Part II, “Reading Strategy Lessons,” specifies instructional experiences that enable readers to become secure in their quest for meaning. The specific strategy lessons grow out of our theoretical framework using a nesting metaphor that places reading instruction in the context of all the curricular experiences in the classroom and places literacy in the learners’ world inside and outside of school. The three chapters in Part II are organized by focusing on the language cueing systems: semantic / pragmatic, syntactic, and graphophonic. The reading strategies of sampling, inferring, predicting, confirming, and integrating meaning are highlighted within each language system.

The text for each reading strategy lesson and the procedures for each literacy event are an organized classroom procedure through which individual, group, or class lessons can be presented. In addition, each organized experience explains why the lessons and events are important, describes the students whom the lesson and events will benefit, and provides additional understandings about the relationship of these procedures to sociopsycholinguistic views of language, learning, teaching, and curriculum. In this way we show that each lesson grows out of knowledge and theory. Reading Strategies: Focus on Comprehension is appropriate for teachers with varying degrees of experience and expertise in the teaching of reading. Therefore, this book may be read in a variety of ways.

For example, preservice and inservice teachers who are new to a comprehension-centered whole language view of the reading process may want to read the first three chapters and the general information that precede the strategy lessons and then select one or more students to work with who will benefit from the lessons. The specific rationale and strategy lesson is most helpful when the teacher is ready to present the lesson to students. After working with some students, the teacher will find it beneficial to read additional information about the reading process, strategy lessons, and miscue analysis listed in the references.

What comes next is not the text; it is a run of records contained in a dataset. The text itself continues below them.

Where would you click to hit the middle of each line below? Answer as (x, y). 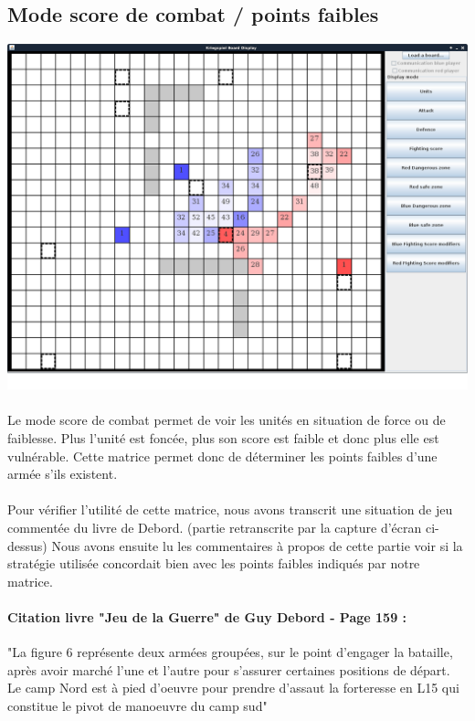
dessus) (27, 545)
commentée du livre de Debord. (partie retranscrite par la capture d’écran (215, 527)
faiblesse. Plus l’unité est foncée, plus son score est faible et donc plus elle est (223, 437)
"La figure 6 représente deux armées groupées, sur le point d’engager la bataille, (230, 652)
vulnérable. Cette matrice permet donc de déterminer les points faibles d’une (222, 456)
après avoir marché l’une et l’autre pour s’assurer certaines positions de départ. (229, 669)
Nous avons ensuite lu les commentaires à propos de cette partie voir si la (257, 545)
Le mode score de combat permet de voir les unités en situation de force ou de (227, 420)
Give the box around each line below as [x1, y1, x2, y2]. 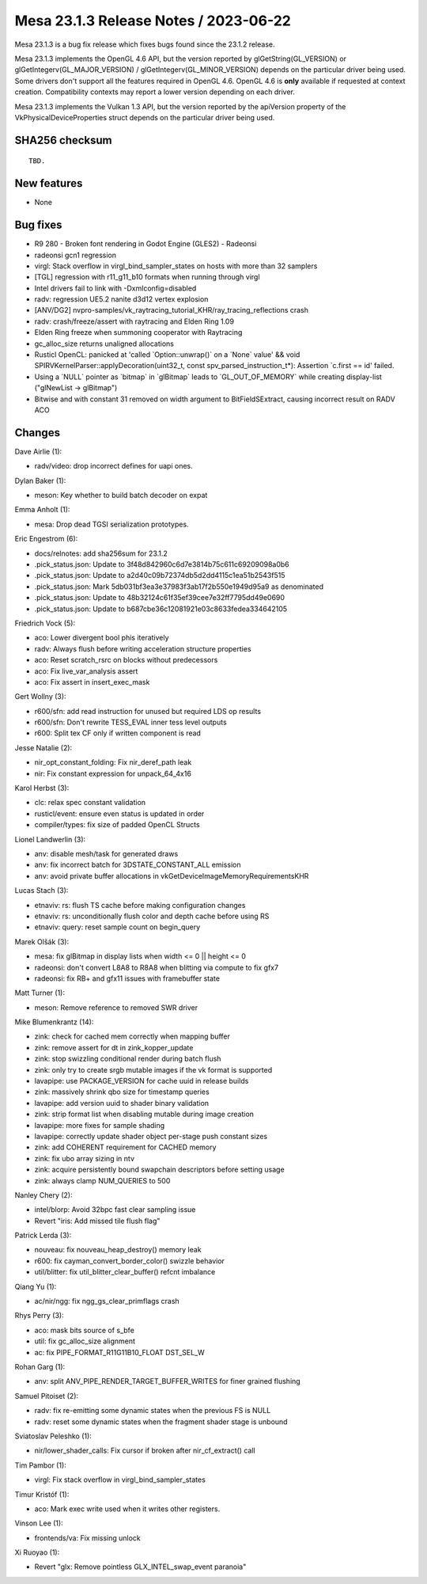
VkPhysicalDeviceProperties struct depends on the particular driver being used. [14, 112, 275, 122]
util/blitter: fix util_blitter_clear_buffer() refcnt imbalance [34, 1267, 216, 1277]
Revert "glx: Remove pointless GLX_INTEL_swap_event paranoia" [34, 1562, 247, 1571]
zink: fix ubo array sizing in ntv [34, 1153, 134, 1163]
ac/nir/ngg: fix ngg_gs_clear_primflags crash [34, 1297, 179, 1306]
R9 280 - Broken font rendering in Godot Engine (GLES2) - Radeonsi [34, 239, 257, 249]
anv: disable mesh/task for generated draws [34, 849, 179, 858]
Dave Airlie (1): [14, 446, 62, 456]
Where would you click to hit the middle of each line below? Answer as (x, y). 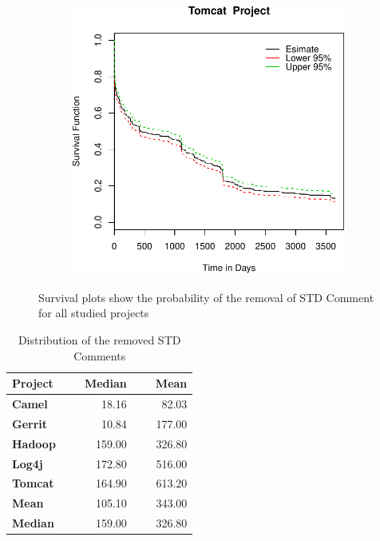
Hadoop (34, 443)
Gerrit (30, 423)
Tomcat (33, 483)
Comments (100, 355)
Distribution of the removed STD (99, 340)
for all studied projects (94, 313)
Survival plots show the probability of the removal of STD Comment (206, 297)
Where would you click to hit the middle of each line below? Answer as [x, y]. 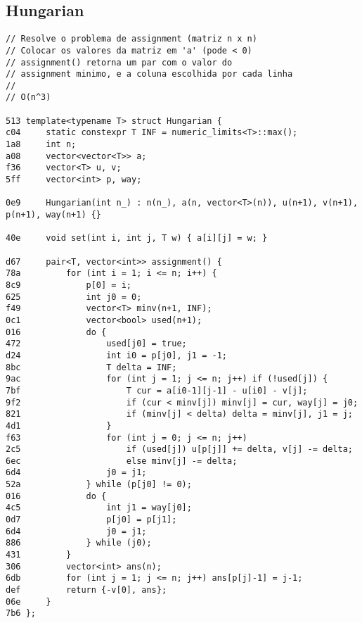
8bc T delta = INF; [91, 367]
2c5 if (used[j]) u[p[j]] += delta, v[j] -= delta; [179, 449]
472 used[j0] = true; [96, 344]
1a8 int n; [41, 145]
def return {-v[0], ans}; [86, 590]
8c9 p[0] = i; [69, 285]
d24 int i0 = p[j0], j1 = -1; [116, 355]
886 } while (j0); [79, 543]
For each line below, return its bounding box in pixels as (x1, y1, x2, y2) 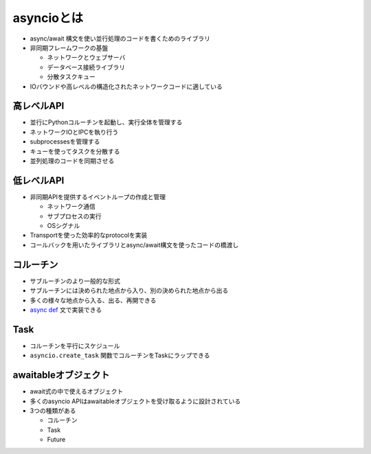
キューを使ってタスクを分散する (30, 147, 120, 155)
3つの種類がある (30, 406, 76, 415)
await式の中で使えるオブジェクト (30, 387, 124, 396)
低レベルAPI (12, 174, 65, 186)
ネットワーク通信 (47, 203, 95, 211)
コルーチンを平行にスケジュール (30, 341, 120, 350)
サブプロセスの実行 (47, 212, 102, 220)
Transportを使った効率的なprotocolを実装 (30, 231, 148, 240)
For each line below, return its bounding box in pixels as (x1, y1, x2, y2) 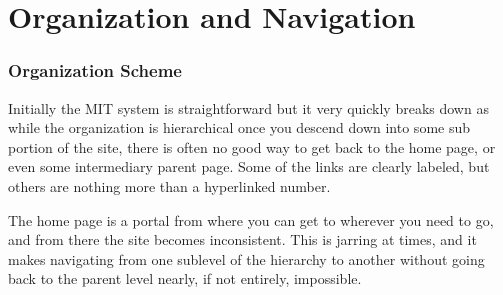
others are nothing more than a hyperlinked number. (8, 175, 331, 196)
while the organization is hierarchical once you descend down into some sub (8, 117, 471, 138)
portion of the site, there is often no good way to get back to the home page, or (8, 136, 496, 157)
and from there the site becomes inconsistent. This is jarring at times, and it (8, 229, 477, 250)
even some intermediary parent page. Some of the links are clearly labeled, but (8, 156, 490, 177)
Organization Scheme (8, 58, 182, 83)
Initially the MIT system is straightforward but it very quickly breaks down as (8, 97, 489, 118)
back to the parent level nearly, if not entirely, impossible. (8, 268, 362, 289)
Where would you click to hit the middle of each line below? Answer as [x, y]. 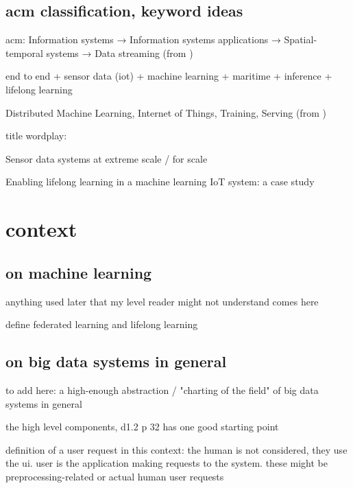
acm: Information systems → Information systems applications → [143, 39]
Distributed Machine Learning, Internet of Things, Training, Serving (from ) [166, 112]
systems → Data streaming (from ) [120, 53]
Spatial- [301, 39]
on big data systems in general [116, 361]
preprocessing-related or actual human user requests [115, 476]
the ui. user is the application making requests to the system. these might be [167, 463]
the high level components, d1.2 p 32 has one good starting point [142, 427]
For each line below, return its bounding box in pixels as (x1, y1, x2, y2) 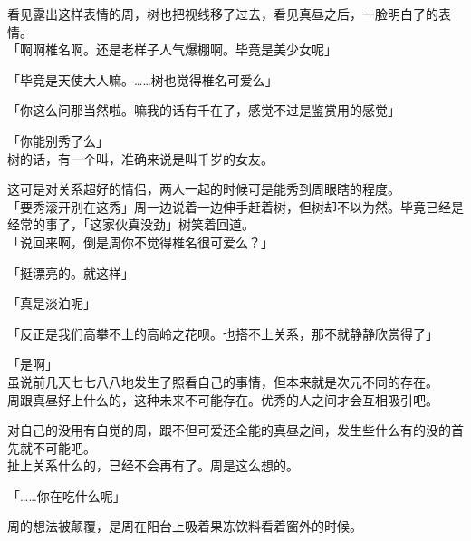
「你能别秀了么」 (7, 130, 109, 150)
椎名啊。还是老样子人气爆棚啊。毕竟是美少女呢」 (44, 40, 337, 59)
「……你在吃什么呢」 (7, 486, 126, 505)
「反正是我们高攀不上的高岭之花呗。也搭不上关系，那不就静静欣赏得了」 (7, 324, 438, 343)
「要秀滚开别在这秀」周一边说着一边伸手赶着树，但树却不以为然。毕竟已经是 (7, 197, 464, 216)
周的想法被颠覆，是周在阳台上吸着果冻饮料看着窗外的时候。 (7, 517, 362, 536)
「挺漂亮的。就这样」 (7, 263, 134, 282)
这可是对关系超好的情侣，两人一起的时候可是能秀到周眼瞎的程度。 (7, 179, 400, 198)

For those familiar with a whole language view of reading, it may be most helpful to review Chapters 1 and 2 and read Chapter 3. Then, the experienced teachers may select students with similar reading profiles, find the strategy lessons written for those students, and plan to research the effectiveness of the strategy lessons with students. Prior to presenting the lessons, these teachers may read the rationale and lesson plan for the appropriate strategies, making appropriate adjustments to their specific situations.

 Who We Are

Individually and collectively, we have had considerable experience teaching children, adolescents, and adults in elementary and secondary schools and in teacher education programs in colleges and universities. Our teaching experiences have been enriched by our research and involvement with teachers in curriculum planning and professional development. In association with Ken Goodman, we have been involved in miscue analysis research projects, taping the reading of hundreds of readers of various ages and proficiencies and analyzing the miscues in order to learn about the reading process. Our research also involves studying early literacy miscues, their personal views of reading, and the effect of these views on their reading. We also are actively involved with teachers / researchers studying literacy learning in their classrooms.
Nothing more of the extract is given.